Lot-for-lot planning

It can be difficult to manage lot traceability across all levels of your supply chain, including aligning supply to upstream work orders. Without that alignment, you risk not having full visibility into who supplied what and where it ended up. This becomes vital for accountability and in case of recall. Solution: Connecting your end-to-end supply chain within a single system will help you alleviate this issue. You’ll be able to plan packaging work orders split from different bulk locations based on quota arrangements and create work orders from bulk locations based on products’ batch sizes. That way you’ll always have clear visibility into your supply chain operations. These are just a few of the life sciences supply chain pain points. What other supply chain challenges do those of you working in this space have to overcome? Let us know in the comments area below. Don’t forget to check out the first blog in this series on consumer electronics supply chain pain points and come back to see what other industries we profile.


Eliane Santos
- May 16, 2017 at 12:20pm
I am responsible for the Crop Protection Supply Chain in BASF Latin America. In this business we experience all the challenges above! Another one very relevant to this industry is seasonality.
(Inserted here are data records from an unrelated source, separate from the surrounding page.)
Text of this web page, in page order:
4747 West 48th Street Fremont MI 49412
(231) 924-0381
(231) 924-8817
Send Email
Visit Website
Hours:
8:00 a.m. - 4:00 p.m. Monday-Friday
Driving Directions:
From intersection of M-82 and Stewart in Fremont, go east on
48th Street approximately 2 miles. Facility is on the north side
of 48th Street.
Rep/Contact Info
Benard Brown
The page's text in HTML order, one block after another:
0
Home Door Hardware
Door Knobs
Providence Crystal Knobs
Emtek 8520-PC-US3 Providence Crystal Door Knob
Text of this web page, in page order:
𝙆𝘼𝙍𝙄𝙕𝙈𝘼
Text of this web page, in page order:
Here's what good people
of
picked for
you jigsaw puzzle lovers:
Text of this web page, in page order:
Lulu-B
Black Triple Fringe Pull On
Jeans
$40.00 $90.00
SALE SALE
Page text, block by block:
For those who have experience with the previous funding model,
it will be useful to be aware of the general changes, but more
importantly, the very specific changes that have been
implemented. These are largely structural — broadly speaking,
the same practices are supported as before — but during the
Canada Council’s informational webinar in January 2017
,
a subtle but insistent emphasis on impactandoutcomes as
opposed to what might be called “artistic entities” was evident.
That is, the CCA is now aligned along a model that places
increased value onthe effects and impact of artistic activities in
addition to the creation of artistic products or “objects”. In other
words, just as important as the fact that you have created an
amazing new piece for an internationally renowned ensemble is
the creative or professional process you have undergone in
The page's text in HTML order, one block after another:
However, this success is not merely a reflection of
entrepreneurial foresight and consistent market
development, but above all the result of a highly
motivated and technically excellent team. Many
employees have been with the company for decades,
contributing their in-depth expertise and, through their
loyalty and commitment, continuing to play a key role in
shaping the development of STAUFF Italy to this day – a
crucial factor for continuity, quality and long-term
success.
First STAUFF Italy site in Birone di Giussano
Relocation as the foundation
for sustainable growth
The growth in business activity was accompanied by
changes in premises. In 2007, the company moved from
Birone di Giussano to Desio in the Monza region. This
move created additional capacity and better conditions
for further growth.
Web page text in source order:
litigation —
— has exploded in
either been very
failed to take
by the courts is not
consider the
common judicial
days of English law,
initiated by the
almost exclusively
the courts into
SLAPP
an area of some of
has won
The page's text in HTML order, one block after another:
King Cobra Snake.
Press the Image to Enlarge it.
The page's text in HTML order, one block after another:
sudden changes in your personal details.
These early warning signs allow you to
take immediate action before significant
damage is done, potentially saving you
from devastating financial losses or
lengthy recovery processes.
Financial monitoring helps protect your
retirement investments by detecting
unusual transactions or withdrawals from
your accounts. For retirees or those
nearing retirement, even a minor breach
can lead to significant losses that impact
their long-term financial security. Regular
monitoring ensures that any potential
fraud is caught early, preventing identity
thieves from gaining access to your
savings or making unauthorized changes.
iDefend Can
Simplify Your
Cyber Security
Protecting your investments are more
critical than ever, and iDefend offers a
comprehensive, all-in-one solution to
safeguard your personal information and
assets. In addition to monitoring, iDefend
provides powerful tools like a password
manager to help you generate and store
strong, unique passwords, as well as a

Most of our portfolio is used by our customers once a year in a 2-4 months application window and the demands can vary a lot short term within this period, driven strongly by weather conditions, among other variables (like commodity prices, new products registration timelines, etc). We have very long RM (Active Ingredient) lead times (average 1.5-2 years) and also need to pre-produce part of the finished goods volume due to capacity restrictions. In this scenario we need to do a lot of scenarios simulations, have fast communication among the chain and work strongly with risk management and decision dates in our S&OP process in order to minimize negative effects in our supply chain.
Alexa Cheater
- May 16, 2017 at 1:22pm
Thanks for bringing up seasonality Eliane! It's certainly a challenge many companies, not just those in life sciences face. It sounds like you've got a good handle on how to overcome it (simulations, quick collaboration, risk management). Hopefully others can learn from your example.